No Spectrum Sale This Year, Clearwire Says
WiMax service provider Clearwire posted record subscriber growth of 1.8 million in the first quarter and said it no longer plans to sell radio spectrum this year to raise money. Nevertheless, it reported another substantial quarterly loss.
Wed, May 04, 2011
IDG News Service — WiMax service provider Clearwire posted record subscriber growth of 1.8 million in the first quarter and said it no longer plans to sell radio spectrum this year to raise money. Nevertheless, it reported another substantial quarterly loss.
The company's revenue soared to US$242 million from $106 million a year earlier, as its subscriber base grew to about 6.15 million, counting both users of its own WiMax service and those who access the network via Sprint Nextel (S), Comcast (CMCSA) and other partners.
After the quarter ended, Clearwire reached an agreement with Sprint Nextel in which it will pay Clearwire about $1 billion over the next two years for its customers' use of the WiMax network. Because the deal is retroactive, it includes a $16.1 million payment for the first quarter, which will be added to Clearwire's revenue.
Clearwire, majority owned by Sprint, got a head start on building a so-called 4G (fourth-generation) mobile data network before Verizon (VZ) launched its LTE (Long-Term Evolution) infrastructure late last year and ahead of AT&T's planned LTE deployment coming this year. But it has struggled to fund the massive cost of building a brand-new network and last year was forced to cut back retail sales efforts under its own brand.
In the first quarter ended March 31, Clearwire posted a net loss of about $227 million, or $0.93 per share. But it expects to achieve positive EBITDA (earnings before interest, taxes, depreciation and amortization) in 2012. The company said it has enough cash and investments to continue operating for at least the next 12 months.
"We grew rapidly, and we substantially cut costs," Chairman and Interim CEO John Stanton said on a conference call to discuss the results.

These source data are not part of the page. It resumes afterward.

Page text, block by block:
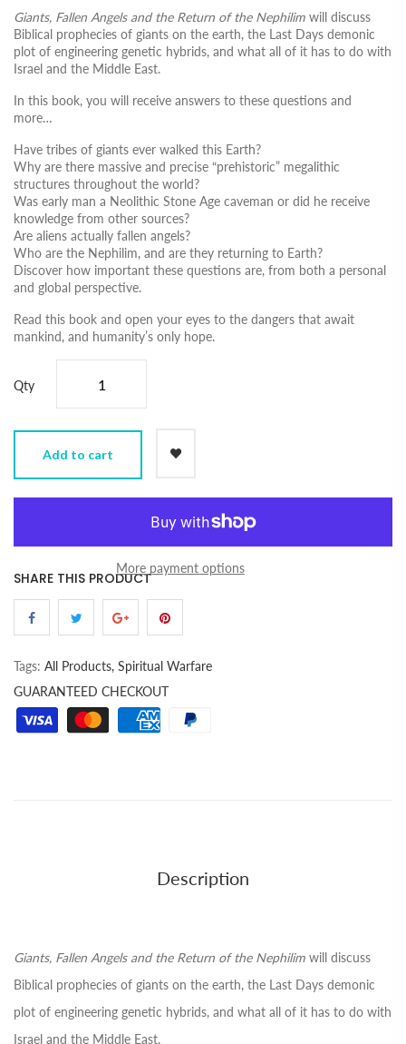
Giants, Fallen Angels and the Return of the Nephilim will discuss
Biblical prophecies of giants on the earth, the Last Days demonic
plot of engineering genetic hybrids, and what all of it has to do with
Israel and the Middle East.
In this book, you will receive answers to these questions and
more…
Have tribes of giants ever walked this Earth?
Why are there massive and precise “prehistoric” megalithic
structures throughout the world?
Was early man a Neolithic Stone Age caveman or did he receive
knowledge from other sources?
Are aliens actually fallen angels?
Who are the Nephilim, and are they returning to Earth?
Discover how important these questions are, from both a personal
and global perspective.
Read this book and open your eyes to the dangers that await
mankind, and humanity’s only hope.
Qty
Add to cart
More payment options
SHARE THIS PRODUCT
Tags: All Products, Spiritual Warfare
GUARANTEED CHECKOUT
Description
Giants, Fallen Angels and the Return of the Nephilim will discuss
Biblical prophecies of giants on the earth, the Last Days demonic
plot of engineering genetic hybrids, and what all of it has to do with
Israel and the Middle East.
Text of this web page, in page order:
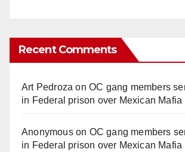
Recent Comments
Art Pedroza onOC gang members
in Federal prison over Mexican Mafia
Anonymouson OC gang members
in Federal prison over Mexican Mafia
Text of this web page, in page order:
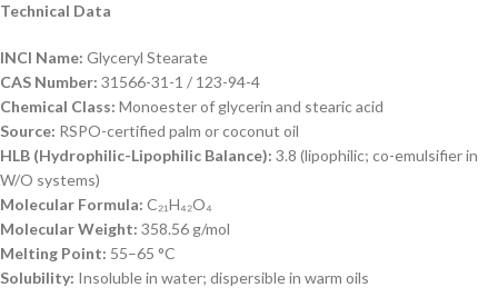
Technical Data
INCI Name: Glyceryl Stearate
CAS Number: 31566-31-1 / 123-94-4
Chemical Class: Monoester of glycerin and stearic acid
Source: RSPO-certified palm or coconut oil
HLB (Hydrophilic-Lipophilic Balance): 3.8 (lipophilic; co-emulsifier in
W/O systems)
Molecular Formula: C₂₁H₄₂O₄
Molecular Weight: 358.56 g/mol
Melting Point: 55–65 °C
Solubility: Insoluble in water; dispersible in warm oils

Last year, Clearwire said it was discussing the possible sale of some of its radio spectrum, one asset that it has in abundance compared with other service providers. One possible customer was believed to be T-Mobile USA, which has since agreed to be acquired by AT&T. But executives on the conference call said they don't expect to sell any spectrum this year.
Such a sale is "something we don't have to consider in 2011," Stanton said. The company's other options for raising money include debt offerings and the sale of stock, he said.

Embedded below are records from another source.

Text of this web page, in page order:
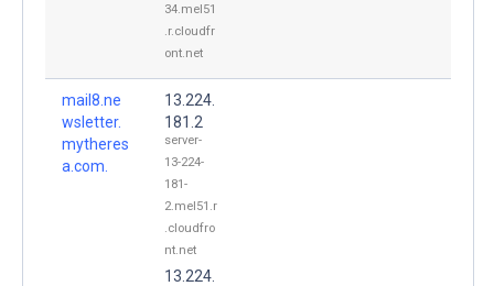
34.mel51
.r.cloudfr
ont.net
mail8.ne
wsletter.
mytheres
a.com.
13.224.
181.2
server-
13-224-
181-
2.mel51.r
.cloudfro
nt.net
13.224.
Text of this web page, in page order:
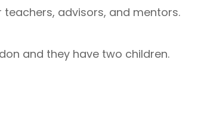
advisors, and mentors.
and they have two children.
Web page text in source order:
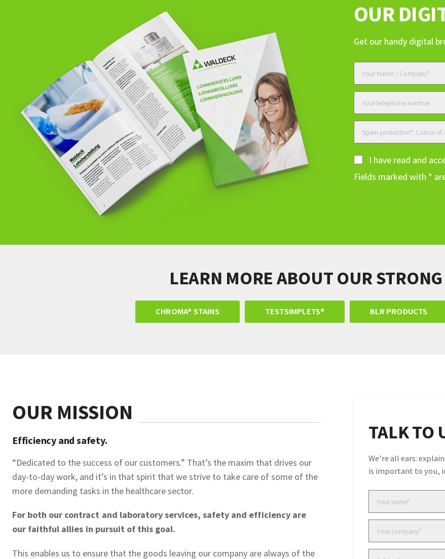
OUR
Get our handy digital
I have read and
Fields marked with *
LEARN MORE ABOUT OUR
CHROMA® STAINS TESTSIMPLETS® BLR PRODUCTS
OUR MISSION
Efficiency and safety.
“Dedicated to the success of our customers.” That’s the maxim that drives our
day-to-day work, and it’s in that spirit that we strive to take care of some of the
more demanding tasks in the healthcare sector.
For both our contract and laboratory services, safety and efficiency are
our faithful allies in pursuit of this goal.
This enables us to ensure that the goods leaving our company are always of the
TALK TO
We’re all ears:
is important to you,

Clearwire will continue to hold back on marketing for its own brand of WiMax service, called Clear, which it began to do last year, executives said. It will cut back on more expensive retail channels, such as stores, and rely more on reaching potential subscribers through telesales and the Web, according to Stanton. The cost for acquiring a retail customer has already been cut by more than 50 percent over the past year, the company said. Still, Clearwire expects continued double-digit growth in retail subscribers and revenue for the rest of this year.